Back in England, his run of misfortune continued: his diminished eyesight earned him notice from the P&O Company. His friend Shackleton, who had failed to reach the South Pole, commissioned Mackintosh to travel to the Carpathians to get an idea of the gold mines there, which Shackleton held shares in and wanted to use to finance a new South Pole expedition. The success of this mission remains unverified. Another source reports a 1909 voyage by Mackintosh to the Cocos Islands in the South Pacific.

On 8 May 1916, Mackintosh and Victor Hayward set out from Hut Point (A) to walk across the ice to Cape Evans (B). They disappeared in the area marked C, and no trace of them was ever found. The image shows the Erebus Ice Tongue extending from the Erebus Glacier on Ross Island into frozen McMurdo Sound (Illustration: Wikipedia)
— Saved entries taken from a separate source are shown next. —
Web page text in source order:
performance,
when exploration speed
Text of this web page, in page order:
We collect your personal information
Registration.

On the tiny islet, our Scotsman is said to have searched for a Spanish gold treasure. Probably ill-fortuned again, because in 1913 he took an office job in Liverpool. A year earlier he had married. Gladys, née Campbell, gave Aeneas two daughters. Our hapless globetrotter missed the birth of his second child in 1914 as he was in Australia at the time. He participated in a South Pole expedition for the second time, this time as a member of the group that was to set out depots for Shackleton’s Imperial Trans-Antarctic Expedition. Since Roald Amundsen had already reached the South Pole in December 1911, Shackleton now planned to cross the ice continent from the Weddell Sea to the Ross Ice Shelf.

Known as the Ross Sea Party, the group was marked by mishaps and bad luck, not least because of Mackintosh’s swashbuckling character. He dared, just recovered from life-threatening scurvy, a forced march by sled, in which a large part of the dogs died and the morale of the crew evapourated. They already had to deal with the loss of the Aurora, which was ravaged by a storm, unable to return, and drifting unreachable at sea, loaded with provisions, fuel and equipment Mackintosh and his men would have needed to survive. Nevertheless, the men made attempts to complete the task set by Shackleton, which they again almost paid for with their lives.
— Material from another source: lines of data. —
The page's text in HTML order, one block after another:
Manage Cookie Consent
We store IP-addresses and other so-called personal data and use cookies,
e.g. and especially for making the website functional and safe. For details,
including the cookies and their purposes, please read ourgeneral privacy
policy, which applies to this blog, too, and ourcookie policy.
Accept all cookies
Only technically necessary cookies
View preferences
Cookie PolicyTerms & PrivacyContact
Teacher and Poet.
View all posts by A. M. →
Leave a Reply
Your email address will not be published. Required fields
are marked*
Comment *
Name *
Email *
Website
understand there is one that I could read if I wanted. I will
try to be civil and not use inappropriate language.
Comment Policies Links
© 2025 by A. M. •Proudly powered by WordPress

But the situation was getting worse for the group due to lack of supplies. On 8 May 1916, Mackintosh and Victor Hayward set out on a suicide mission: to cross the ice on foot from Hut Point to Cape Evans in search of food at Scott’s base. Shortly after the two set out, a huge blizzard hit and the two disappeared without a trace.

Returning from the supply mission in February 1916, expecting to die soon, he wrote a farewell message that closed ” … if it is God’s will that we should here give up we do so in the true British fashion my own tradition holds us in power to do. Goodbye my friends, I know that my dear wife and children will be looked after.” After her husband’s death, Gladys Mackintosh married the first officer of the Aurora, Joseph Stenhouse.
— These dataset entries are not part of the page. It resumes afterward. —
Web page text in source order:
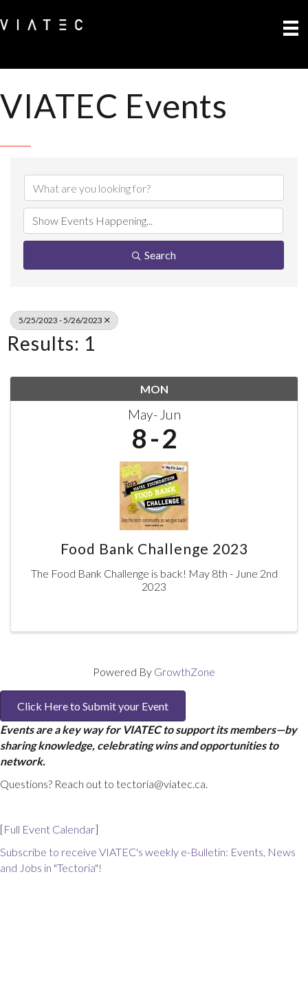
VIATEC Events
Search
5/25/2023 - 5/26/2023
Results: 1
MON
May Jun
8 2
Food Bank Challenge 2023
The Food Bank Challenge is back! May 8th - June 2nd
2023
Powered By GrowthZone
Click Here to Submit your Event
Events are a key way for VIATEC to support its members—by
sharing knowledge, celebrating wins and opportunities to
network.
Questions? Reach out to tectoria@viatec.ca.
[Full Event Calendar]
Subscribe to receive VIATEC's weekly e-Bulletin: Events, News
and Jobs in "Tectoria"!

Cross and plaque on Wind Vane Hill, Cape Evans, Ross Island, erected for the Ross Sea Party of the Endurance Expedition (1914-1916) in memory of three members of the party who died nearby in 1916

In an ironic twist of fate, it turned out that Shackleton did not need the depots he had ordered to be set out; since his ship, the Endurance, was frozen and crushed on the Weddell Sea. The wreck entered the collective memory as a symbol of failure, and Shackleton as a tragic hero. Mackintosh, the navigator with the heart of a lion and the temper of a boar, remains, unfortunately, a footnote in history.